§ **Problem statement**: Read the listing and extract each line that includes the word "Keith".

§ **Input data**:

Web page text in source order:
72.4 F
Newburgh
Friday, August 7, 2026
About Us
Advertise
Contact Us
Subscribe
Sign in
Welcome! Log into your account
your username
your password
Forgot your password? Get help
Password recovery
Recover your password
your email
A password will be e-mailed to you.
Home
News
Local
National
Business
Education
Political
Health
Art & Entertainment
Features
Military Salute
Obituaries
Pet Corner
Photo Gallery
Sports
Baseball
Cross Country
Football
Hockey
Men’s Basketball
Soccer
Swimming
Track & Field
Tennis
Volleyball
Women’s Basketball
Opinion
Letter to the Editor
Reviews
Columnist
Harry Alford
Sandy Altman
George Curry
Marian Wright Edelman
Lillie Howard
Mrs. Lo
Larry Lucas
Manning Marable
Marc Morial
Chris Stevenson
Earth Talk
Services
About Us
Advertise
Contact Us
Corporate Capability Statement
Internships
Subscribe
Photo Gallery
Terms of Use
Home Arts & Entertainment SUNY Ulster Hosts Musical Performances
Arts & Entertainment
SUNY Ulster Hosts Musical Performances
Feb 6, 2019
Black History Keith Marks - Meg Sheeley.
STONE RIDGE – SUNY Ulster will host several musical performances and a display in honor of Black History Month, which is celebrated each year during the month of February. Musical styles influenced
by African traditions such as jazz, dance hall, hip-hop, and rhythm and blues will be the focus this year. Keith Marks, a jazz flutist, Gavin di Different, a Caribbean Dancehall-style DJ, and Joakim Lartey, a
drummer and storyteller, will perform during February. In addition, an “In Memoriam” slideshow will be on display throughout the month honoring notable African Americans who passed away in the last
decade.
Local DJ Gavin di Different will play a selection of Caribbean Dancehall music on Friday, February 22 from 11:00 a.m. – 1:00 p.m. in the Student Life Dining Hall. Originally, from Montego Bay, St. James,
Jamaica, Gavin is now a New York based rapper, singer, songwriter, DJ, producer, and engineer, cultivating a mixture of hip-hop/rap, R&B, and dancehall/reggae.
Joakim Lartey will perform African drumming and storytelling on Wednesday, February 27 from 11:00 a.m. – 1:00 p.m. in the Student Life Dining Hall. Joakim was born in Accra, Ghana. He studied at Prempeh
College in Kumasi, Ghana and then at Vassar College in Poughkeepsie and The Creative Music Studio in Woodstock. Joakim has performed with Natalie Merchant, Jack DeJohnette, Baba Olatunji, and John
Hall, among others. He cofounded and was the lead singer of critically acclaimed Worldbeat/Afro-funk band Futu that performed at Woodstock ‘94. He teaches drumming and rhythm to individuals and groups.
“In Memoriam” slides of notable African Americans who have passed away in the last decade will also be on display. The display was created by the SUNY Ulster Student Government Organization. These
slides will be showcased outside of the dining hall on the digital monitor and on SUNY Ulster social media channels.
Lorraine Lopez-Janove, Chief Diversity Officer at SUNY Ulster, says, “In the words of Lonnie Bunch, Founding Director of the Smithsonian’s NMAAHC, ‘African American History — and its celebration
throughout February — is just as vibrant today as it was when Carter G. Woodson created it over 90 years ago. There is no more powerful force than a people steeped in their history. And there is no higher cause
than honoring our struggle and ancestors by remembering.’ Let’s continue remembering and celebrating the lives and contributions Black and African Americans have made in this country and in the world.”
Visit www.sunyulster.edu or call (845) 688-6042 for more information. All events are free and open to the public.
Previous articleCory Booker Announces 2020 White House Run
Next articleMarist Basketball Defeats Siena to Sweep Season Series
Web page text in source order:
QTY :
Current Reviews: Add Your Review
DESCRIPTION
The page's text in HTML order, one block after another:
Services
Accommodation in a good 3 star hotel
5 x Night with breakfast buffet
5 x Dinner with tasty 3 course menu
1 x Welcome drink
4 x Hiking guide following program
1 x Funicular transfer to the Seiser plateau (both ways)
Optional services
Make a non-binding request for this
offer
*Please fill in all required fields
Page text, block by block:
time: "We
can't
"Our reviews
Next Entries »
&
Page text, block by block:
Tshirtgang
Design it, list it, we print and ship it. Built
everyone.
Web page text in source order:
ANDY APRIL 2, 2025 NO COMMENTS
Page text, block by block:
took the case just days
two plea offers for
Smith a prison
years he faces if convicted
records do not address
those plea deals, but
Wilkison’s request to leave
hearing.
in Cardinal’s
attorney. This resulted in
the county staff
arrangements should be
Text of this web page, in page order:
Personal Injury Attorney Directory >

§ **Response to this exercise**:
Black History Keith Marks - Meg Sheeley.
by African traditions such as jazz, dance hall, hip-hop, and rhythm and blues will be the focus this year. Keith Marks, a jazz flutist, Gavin di Different, a Caribbean Dancehall-style DJ, and Joakim Lartey, a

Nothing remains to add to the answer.